Nach einem vieldiskutierten Buch über das deutsche Kaiserreich, das 1973 erschien und mit seinem Primat der Wirtschaftsgeschichte geradezu revolutionär war, wurde die "Deutsche Gesellschaftsgeschichte" Wehlers Hauptwerk. Der erste von fünf Bänden erschien 1987, der letzte 2008; insgesamt umfasst die Darstellung 4800 Seiten. Wehler beschrieb darin relativ schematisch die Entwicklung Deutschlands von etwa 1700 bis 1990. Auf die demografische, wirtschaftliche und soziale Entwicklung setzte er für einzelne Epochen jeweils die politische und kulturelle Entwicklung auf. Gelegentlich blitzte - angesichts der überwältigenden Stoffmenge dieses "Monuments", wie die "Frankfurter Allgemeine" das Werk würdigte - Wehlers Schwäche bei der Akkuratesse im Detail auf.

Sie mag auch daher rühren, dass Wehler sich mehr für die großen Linien interessierte, für die Frage nach dem Warum - als für jedes kleine Faktum. Analysen und Thesen waren die Leidenschaft dieses Bielefelder Weltgeistes. Schon deshalb griff Wehler regelmäßig in öffentliche Debatten ein. Als sein Kollege Ernst Nolte mit der These provozierte, dass es sich beim Nationalsozialismus um eine Reaktion auf den Stalinismus handele, gehörte Wehler nach Jürgen Habermas zu den schärfsten Kritikern des konservativen Historikers.

Gegen die Türkei in der EU

Nicht unbeteiligt an der Seite stehen konnte Wehler auch, als sein Kölner Lehrer Theodor Schieder von der nächsten Historiker-Generation nach Wehler attackiert wurde, von Achtundsechzigern wie Götz Aly. Schieder war 1937 der NSDAP beigetreten, hatte in Königsberg gelehrt und für den ostpreußischen Gauleiter Erich Koch gearbeitet, in seinen Schriften fanden sich Begriffe wie die "Entjudung Restpolens".

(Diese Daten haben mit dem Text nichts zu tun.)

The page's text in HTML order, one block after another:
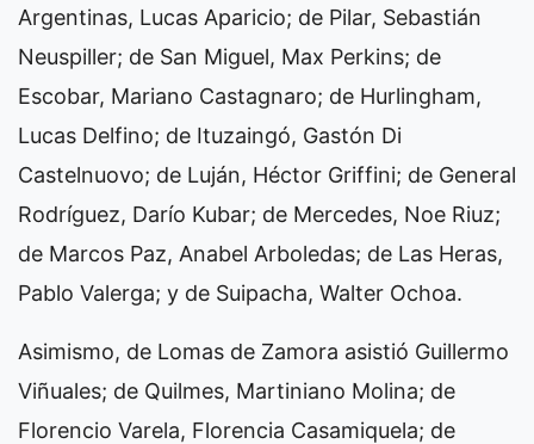
Argentinas, Lucas Aparicio; de Pilar, Sebastián
Neuspiller; de San Miguel, Max Perkins; de
Escobar, Mariano Castagnaro; de Hurlingham,
Lucas Delfino; de Ituzaingó, Gastón Di
Castelnuovo; de Luján, Héctor Griffini; de General
Rodríguez, Darío Kubar; de Mercedes, Noe Riuz;
de Marcos Paz, Anabel Arboledas; de Las Heras,
Pablo Valerga; y de Suipacha, Walter Ochoa.
Asimismo, de Lomas de Zamora asistió Guillermo
Viñuales; de Quilmes, Martiniano Molina; de
Florencio Varela, Florencia Casamiquela; de

Auf dem 150. Historikertag in Frankfurt/Main erklärte der streitbare Berliner Historiker Götz Aly nonchalant, Schieder habe "am Menschheitsverbrechen Holocaust mitgewirkt": "Schieder propagierte den Krieg und die Vorstellung von der rassisch definierten Nation." Wehler verteidigte seinen Lehrer und Doktorvater - er habe nach 1945 "die zweite Chance" genutzt und sein altes Denken konsequent überwunden. Aly und Wehler verband seitdem eine solide Feindschaft.

Politisch war Wehler nicht so leicht einzuordnen. Er galt als Linker, der SPD nahestehend. Doch immer wieder und vor allem gegen Ende seiner Karriere vertrat er auch konservative Positionen. So wandte er sich gegen die Aufnahme der Türkei in die EU und befand: "Die Bundesrepublik hat kein Ausländerproblem, sondern ein Türkenproblem. Die muslimische Diaspora ist im Prinzip nicht integrierbar." Der Aussage des damaligen Bundespräsidenten Christian Wulff, dass der Islam zu Europa gehöre, trat Wehler mit dem Argumentarium und der Überzeugung eines Historikers - und nicht eines Politikers - entgegen, indem er schrieb, der Islam sei "über die Jahrhunderte hinweg immer ein Gegner dieses Europas gewesen".

Mit seinem letzten Buch kehrte Wehler dann zu seinen Anfängen zurück, zur Sozialen Frage. 2013 veröffentlichte er einen - für seinen Verhältnisse - recht schmalen Band: "Die neue Umverteilung: Soziale Ungleichheit in Deutschland." In guter linker Tradition warnte er, als er im SPIEGEL seine Schrift verteidigte , vor "sozialen Exzessen" und griff munter den "habgierigen Turbokapitalismus" an.

Am Samstag ist Hans-Ulrich Wehler im Alter von 82 Jahren in Bielefeld gestorben.